Beberapa saat kemudian ibu dan adiknya ke luar kamar. Laila menatap pantulan dirinya di cermin. Ia menggunakan gamis putih dengan lamin putih panjang di bagian tangan yang dilapisi brokat. Khimar panjangnya menutupi perut bagian depan, lengan kanan-kiri dan sampai paha di bagian belakang. Dandanannya pun sangat sederhana namun indah dan cantik. Tidak berlebihan.

Laila berdebar. Sebentar lagi mungkin suaminya akan masuk ke kamar dan menyapanya. Ia tersenyum kikuk merasa sangat gugup.

Laila berzikir dalam hati, mencoba mencari ketenangan. Suasana yang hening sangat membantunya.

Mata Laila mengelilingi kamarnya. Pernikahan memang berlangsung di rumah ibunya, Madura. Jadi selama ijab qobul Laila menunggu di kamar dengan tegang.

Kamarnya dihias sangat indah. Seprai kasurnya berwarna putih polos dengan hiasan bunga mawar. Bahkan sekitar lima balon terpajang di samping kasur ulah tiga ponakannya yang masih kecil.

Laila melihat kenop pintu yang bergerak, ia semakin gugup lalu menundukkan kepalanya dalam.

"Assalamu'alaikum."

"Wa'alaikumsalam," bisik Laila. Sepertinya suaminya tak mendengar.

"Salam, Laila," ujar sang suami lembut dari jarak satu meter.

"Sudah, mas." Laila makin menundukkan wajahnya yang memerah dan bibirnya yang bergetar gugup.
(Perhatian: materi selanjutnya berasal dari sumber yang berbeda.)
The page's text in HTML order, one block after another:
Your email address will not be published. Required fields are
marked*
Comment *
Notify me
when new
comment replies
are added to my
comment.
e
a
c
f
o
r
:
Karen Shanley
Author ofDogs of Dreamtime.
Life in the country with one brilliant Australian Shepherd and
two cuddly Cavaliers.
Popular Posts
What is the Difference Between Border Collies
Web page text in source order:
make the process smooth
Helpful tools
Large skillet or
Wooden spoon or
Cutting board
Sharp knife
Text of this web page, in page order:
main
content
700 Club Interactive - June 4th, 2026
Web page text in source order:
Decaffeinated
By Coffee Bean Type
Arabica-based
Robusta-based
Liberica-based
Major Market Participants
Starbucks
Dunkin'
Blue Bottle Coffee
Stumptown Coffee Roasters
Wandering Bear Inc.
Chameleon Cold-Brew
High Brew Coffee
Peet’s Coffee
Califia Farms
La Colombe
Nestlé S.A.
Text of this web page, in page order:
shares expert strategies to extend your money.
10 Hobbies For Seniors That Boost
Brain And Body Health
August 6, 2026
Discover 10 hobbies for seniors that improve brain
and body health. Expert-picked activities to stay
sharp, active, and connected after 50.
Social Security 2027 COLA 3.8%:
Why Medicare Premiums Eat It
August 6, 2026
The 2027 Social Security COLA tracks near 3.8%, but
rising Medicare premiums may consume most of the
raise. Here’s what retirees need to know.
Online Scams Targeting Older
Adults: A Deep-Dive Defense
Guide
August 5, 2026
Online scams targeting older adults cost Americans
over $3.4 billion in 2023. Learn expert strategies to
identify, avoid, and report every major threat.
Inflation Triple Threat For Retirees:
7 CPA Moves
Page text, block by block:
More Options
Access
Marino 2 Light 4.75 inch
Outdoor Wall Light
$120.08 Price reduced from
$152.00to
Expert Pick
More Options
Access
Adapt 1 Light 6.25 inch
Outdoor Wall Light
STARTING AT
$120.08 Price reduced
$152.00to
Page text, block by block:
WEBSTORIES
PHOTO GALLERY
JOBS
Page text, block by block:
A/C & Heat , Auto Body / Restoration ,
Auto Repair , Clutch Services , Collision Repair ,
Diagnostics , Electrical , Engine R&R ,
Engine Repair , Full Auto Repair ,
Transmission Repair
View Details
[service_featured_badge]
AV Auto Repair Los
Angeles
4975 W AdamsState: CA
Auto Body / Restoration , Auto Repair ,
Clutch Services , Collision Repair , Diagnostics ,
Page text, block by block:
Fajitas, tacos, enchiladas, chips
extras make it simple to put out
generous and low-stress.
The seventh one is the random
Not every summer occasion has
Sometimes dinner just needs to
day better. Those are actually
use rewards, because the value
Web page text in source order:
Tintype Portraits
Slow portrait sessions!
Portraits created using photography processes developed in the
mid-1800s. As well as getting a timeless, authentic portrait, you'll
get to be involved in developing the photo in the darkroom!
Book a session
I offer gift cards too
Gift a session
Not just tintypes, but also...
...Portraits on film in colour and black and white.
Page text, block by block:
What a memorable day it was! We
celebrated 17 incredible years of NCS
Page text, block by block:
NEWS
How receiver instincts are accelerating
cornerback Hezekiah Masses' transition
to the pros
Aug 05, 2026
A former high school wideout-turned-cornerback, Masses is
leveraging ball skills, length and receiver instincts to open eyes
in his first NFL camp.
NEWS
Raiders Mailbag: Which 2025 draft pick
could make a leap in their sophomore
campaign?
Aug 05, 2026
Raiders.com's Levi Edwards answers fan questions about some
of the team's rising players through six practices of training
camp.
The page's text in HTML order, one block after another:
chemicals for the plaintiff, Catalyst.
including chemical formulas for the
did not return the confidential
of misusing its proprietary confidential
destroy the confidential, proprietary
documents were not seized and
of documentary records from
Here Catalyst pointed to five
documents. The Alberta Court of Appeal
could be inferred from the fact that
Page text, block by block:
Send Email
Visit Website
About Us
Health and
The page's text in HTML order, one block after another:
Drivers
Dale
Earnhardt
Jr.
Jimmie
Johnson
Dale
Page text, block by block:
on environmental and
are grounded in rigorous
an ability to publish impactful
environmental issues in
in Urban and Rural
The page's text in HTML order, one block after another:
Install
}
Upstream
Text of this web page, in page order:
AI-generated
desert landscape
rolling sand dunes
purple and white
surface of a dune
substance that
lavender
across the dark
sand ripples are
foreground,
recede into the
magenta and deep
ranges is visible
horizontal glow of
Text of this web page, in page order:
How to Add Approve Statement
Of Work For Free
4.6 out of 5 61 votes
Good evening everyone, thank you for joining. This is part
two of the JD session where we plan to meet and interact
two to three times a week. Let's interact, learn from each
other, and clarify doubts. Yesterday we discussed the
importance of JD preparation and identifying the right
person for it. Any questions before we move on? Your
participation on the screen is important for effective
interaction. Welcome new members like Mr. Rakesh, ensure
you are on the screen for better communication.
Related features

"Pelan sekali," tukas suaminya diiringi kekehan.

Suami Laila maju mendekati istrinya. Laila yang melihat sepatu di depan kakinya pun tambah gugup. Tangannya mencengkram selimut di sisinya keras.

Usapan lembut terasa di atas khimar putih Laila. "Malu Laila?" tanya suaminya lembut.

Laila mengangguk cepat.

"Simpan dulu ya, aku hanya disuruh menjemputmu untuk ke luar," jelas sang suami. Dengan pelan Laila mendongak dan mendapati suaminya tersenyum sangat manis.

Suami Laila meraih tangan kanan Laila, dan membantu Laila bangun. Sambil menarik pelan, suaminya membawa Laila ke luar dari kamarnya.

Mereka berjalan pelan diiringi sorakan dari para undangan. Setelah sampai di tempat sang suami ijab qobul, penghulu meminta Laila mencium tangan suaminya. Pegangan tangan mereka telah terlepas.

Suami Laila mengulurkan tangan kanannya, berniat membantu Laila. Laila  berdebar sangat malu. Banyak yang menontonnya. Tanpa mengulur waktu, Laila meraih tangan suaminya pelan. Dibawanya tangan sang suami menuju wajahnya yang merah merona. Laila mencium tangan suaminya dengan khidmat disertai doa sehingga tanpa terasa setetes air mata haru mengalir dari matanya.

Setelahnya, penghulu meminta Suaminya membelai ubun-ubun Laila. Laila menunduk malu. Suaminya menyentuh khimar Laila pelan lalu berdoa sambil berbisik, "Allaahumma innii as-aluka khayraha wa khayra maa jabaltahaa ‘alaihi wa a’uudzu bika min syarrihaa wa min syarri maa jabaltahaa ‘alaihi."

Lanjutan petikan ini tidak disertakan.